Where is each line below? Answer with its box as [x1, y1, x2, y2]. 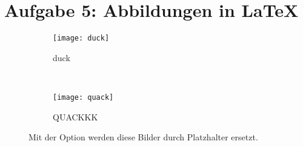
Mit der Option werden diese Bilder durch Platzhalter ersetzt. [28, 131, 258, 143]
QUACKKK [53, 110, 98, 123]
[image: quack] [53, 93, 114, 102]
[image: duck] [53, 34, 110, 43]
* * * * * * * * *
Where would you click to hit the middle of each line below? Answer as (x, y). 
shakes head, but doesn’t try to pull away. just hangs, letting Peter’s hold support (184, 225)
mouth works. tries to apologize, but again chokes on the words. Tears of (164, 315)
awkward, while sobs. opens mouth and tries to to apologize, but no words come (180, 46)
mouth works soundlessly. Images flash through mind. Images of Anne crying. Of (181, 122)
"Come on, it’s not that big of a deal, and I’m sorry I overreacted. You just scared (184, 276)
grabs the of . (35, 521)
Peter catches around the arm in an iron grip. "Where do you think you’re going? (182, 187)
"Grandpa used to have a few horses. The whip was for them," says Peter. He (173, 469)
* * * * * * * * *
Return only the part of the records above that opens with the line containing "Peter catches around" and closes with the line containing "He (173, 469)", ends included.

Written response
Peter catches around the arm in an iron grip. "Where do you think you’re going? (182, 187)
"Grandpa used to have a few horses. The whip was for them," says Peter. He (173, 469)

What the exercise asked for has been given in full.